There was nothing in "War and Peace" or in "Anna Karenin" that a European could not understand and admire. He might feel that the writer of them had some secret principle upon which he chose all the innumerable facts which he related; but the interest of all those facts seemed to prove that his principle was a right one. They fill the reader with a sense that life has some profound purpose, but he is never driven to revolt against Tolstoy's conception of that purpose.
And yet we can see now, in the light of after events, that even in "War and Peace" the Eastern instincts of his mind were working. Pierre in that book and Levin in "Anna Karenin" are parts of himself, of a self still unconscious of its future destiny. They think of themselves as European gentlemen, but it would take a very little to turn them into Oriental mystics. Both end as quiet fathers of families absorbed in domestic life; but that is only a provisional ending. In Pierre's case, at any rate, we cannot believe that it will be final. There is something strange and uncompromising in him that forebodes the future of his creator. Both his and Levin's bewilderment over politics and philosophies, their sense that the eager intriguers and speculators of the world are all missing the point of things, which is better understood by the simple peasant at his plough; these are symptoms of the convictions that afterwards were to overwhelm Tolstoy and to make him feel that even he, great writer as he was, had been no nearer to true wisdom than the philosophers and politicians.

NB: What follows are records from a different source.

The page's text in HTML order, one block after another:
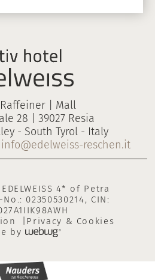
| Mall
28 | 39027 Resia
- South Tyrol - Italy
info@edelweiss-reschen.it
4* of Petra
02350530214, CIN:
Privacy & Cookies
by
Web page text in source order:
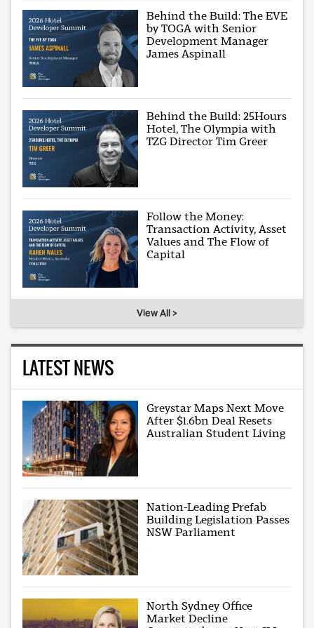
Behind the Build: The EVE
by TOGA with Senior
Development Manager
James Aspinall
Behind the Build: 25Hours
Hotel, The Olympia with
TZG Director Tim Greer
Follow the Money:
Transaction Activity, Asset
Values and The Flow of
Capital
View All >
LATEST NEWS
Greystar Maps Next Move
After $1.6bn Deal Resets
Australian Student Living
Nation-Leading Prefab
Building Legislation Passes
NSW Parliament
North Sydney Office
Market Decline

In his later years he may seem to have been much concerned in politics; but he intervened always to insist that the world could only be bettered by a change of heart in men, that the beginning and end of wisdom is to know that this life only matters as a preparation for another. He had no desire to be a revolutionary, and he addressed the Tsar as his dear brother, not because he wished to dethrone him, but because they were both men.
In theory he was an anarchist; government, he said, like a true Oriental, was always a burden; but not one to be removed by force, for force was as much an evil as government itself. Those who try to reform government by force begin at the wrong end; they can only produce a change of evils. What is needed is a reform in the hearts of men which will make government unnecessary and impossible. It is not wonderful that these doctrines of his should have pleased only a few disciples of his own.